Activity: The answer must repeat every record exactly, with all pictures omitted.

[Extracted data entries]
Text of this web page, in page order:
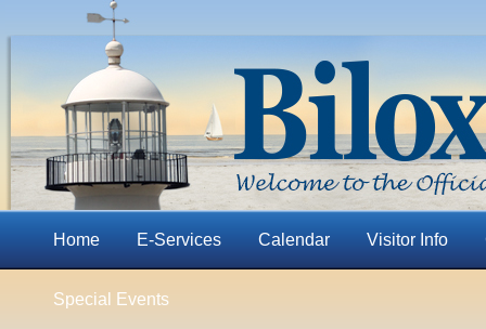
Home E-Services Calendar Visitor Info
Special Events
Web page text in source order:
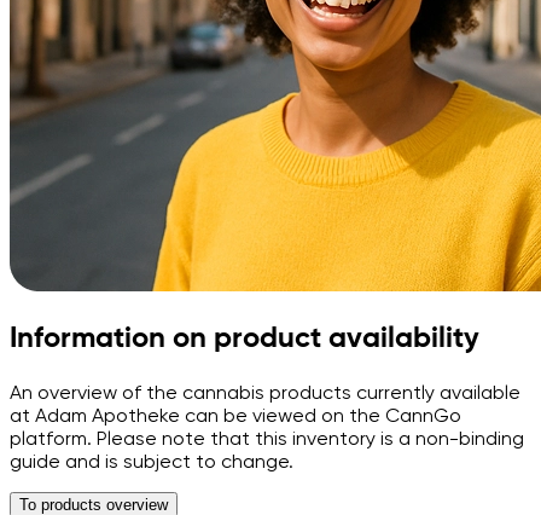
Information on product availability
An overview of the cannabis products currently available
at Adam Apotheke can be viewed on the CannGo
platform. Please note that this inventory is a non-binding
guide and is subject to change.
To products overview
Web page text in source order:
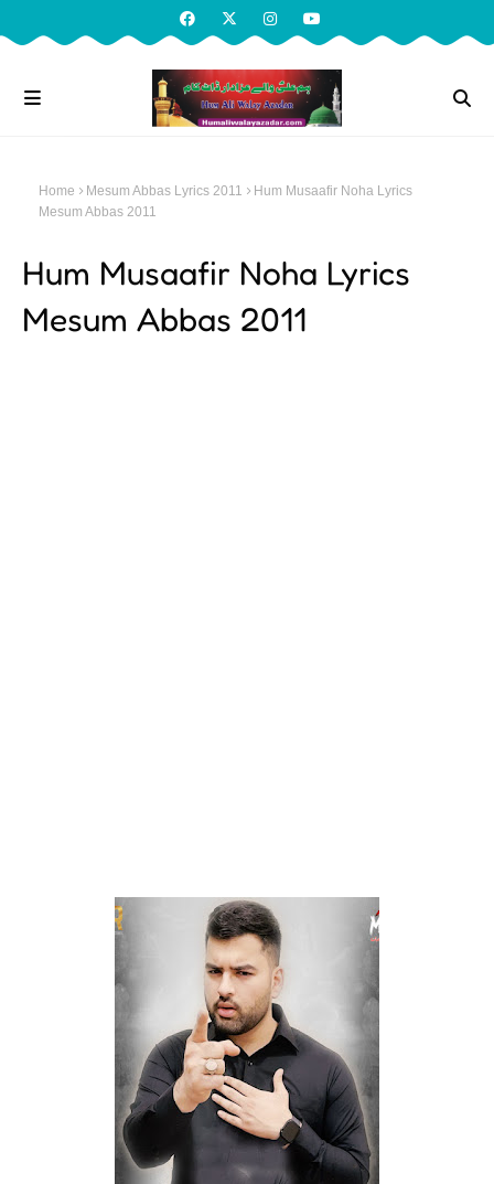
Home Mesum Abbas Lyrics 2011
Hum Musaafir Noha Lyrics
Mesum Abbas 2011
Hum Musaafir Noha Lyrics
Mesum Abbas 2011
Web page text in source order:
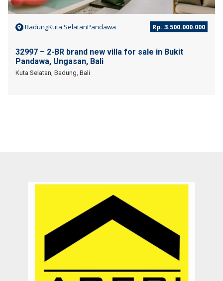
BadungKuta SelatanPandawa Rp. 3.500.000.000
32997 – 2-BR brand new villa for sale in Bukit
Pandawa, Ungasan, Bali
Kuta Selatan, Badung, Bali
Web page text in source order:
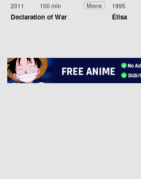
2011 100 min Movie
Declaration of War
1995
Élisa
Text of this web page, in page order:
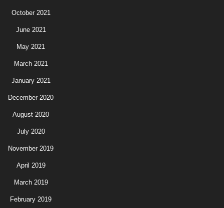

Task result:
Text of this web page, in page order:
Home E-Services Calendar Visitor Info
Special Events
Web page text in source order:
Information on product availability
An overview of the cannabis products currently available
at Adam Apotheke can be viewed on the CannGo
platform. Please note that this inventory is a non-binding
guide and is subject to change.
To products overview
Web page text in source order:
Home Mesum Abbas Lyrics 2011
Hum Musaafir Noha Lyrics
Mesum Abbas 2011
Hum Musaafir Noha Lyrics
Mesum Abbas 2011
Web page text in source order:
BadungKuta SelatanPandawa Rp. 3.500.000.000
32997 – 2-BR brand new villa for sale in Bukit
Pandawa, Ungasan, Bali
Kuta Selatan, Badung, Bali
Web page text in source order:
2011 100 min Movie
Declaration of War
1995
Élisa
Text of this web page, in page order:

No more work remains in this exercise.